We were captured by the fact we could now reach a whole new audience and started making our content available free on the world wide web.

We viewed our success by the number of clicks our articles received or the number of Facebook followers we were able to accumulate.

As a result, we helped train our audience to believe that news was something they shouldn’t have to pay for.

Newspapers have place in digital world: Murdoch

According to research conducted this year by the University of Canberra’s News and Media Research Centre most news consumers now say paywall barriers are annoying and news should be free.

There was the occasional exception to this news free-for-all.

In 2012 I travelled to Little Rock Arkansas and visited the Arkansas Democrat-Gazette.

In about 2001 the newspaper’s owner had been startled by a conversation he’d had with a local businessman who’d thanked him for making the paper’s content available for free on the internet.

As a result, he said, he’d been able to cancel his newspaper subscription.

The owner of the Democrat-Gazette went in to work the next day and set about ensuring none of its content could be accessed without payment.

All of the stories on its website were put behind a hard paywall.
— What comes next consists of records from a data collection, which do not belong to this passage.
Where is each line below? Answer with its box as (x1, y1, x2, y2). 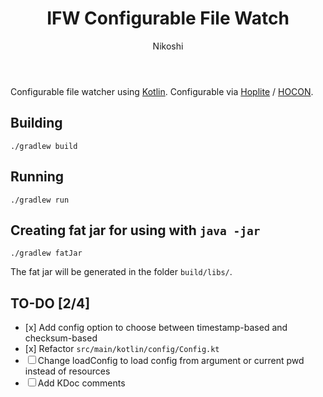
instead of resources (24, 365, 111, 377)
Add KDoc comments (37, 377, 126, 389)
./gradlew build (10, 141, 78, 151)
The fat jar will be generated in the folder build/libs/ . (10, 266, 233, 278)
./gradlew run (10, 195, 70, 205)
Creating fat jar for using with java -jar (10, 222, 261, 239)
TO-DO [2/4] (10, 295, 91, 312)
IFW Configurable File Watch (46, 7, 290, 30)
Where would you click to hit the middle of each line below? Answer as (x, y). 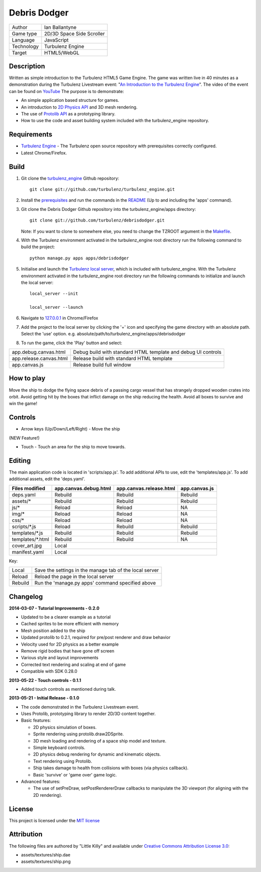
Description (27, 66)
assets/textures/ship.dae (46, 855)
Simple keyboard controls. (59, 748)
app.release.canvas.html (40, 359)
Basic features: (36, 720)
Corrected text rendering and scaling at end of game (73, 665)
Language (23, 40)
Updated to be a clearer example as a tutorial (66, 617)

Eleven years later, as other newspapers in the area saw their print circulation decline by up to 50 per cent, the Arkansas Democrat-Gazette was one of the few papers in the western world to see its sales increase.
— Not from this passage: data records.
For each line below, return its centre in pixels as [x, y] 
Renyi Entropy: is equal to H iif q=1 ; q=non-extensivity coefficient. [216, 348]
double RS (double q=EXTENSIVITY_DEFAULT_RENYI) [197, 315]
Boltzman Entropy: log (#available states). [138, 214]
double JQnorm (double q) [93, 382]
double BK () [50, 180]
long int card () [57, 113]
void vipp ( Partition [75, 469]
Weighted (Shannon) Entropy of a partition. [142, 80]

But in Australia, even the few who had put in a paywall faced an added challenge.

This was pointed out to me by Ross McPherson when I presented my findings from my trip to Arkansas at a newspaper conference in 2013. McPherson is executive chairman of the McPherson Media Group which publishes 13 local newspapers in regional Victoria and New South Wales.

He’d also implemented a hard paywall in the early 2000s, but was continually frustrated the ABC was effectively able to give away for free a similar product to the one he was trying to charge for.

Imagine owning a bakery, then having the government open one next door where it gives bread away for free.

How many loaves do you think you’d sell? Sure, if the commercial media dies, there will still be the ABC, but is a singular, state-owned organisation the best model for presenting a diverse range of news and opinions?

As newsrooms, particularly those in regional areas, shrink amid this changing media landscape, it might pay to consider where we’ll get our news if commercial news operations ceased to exist.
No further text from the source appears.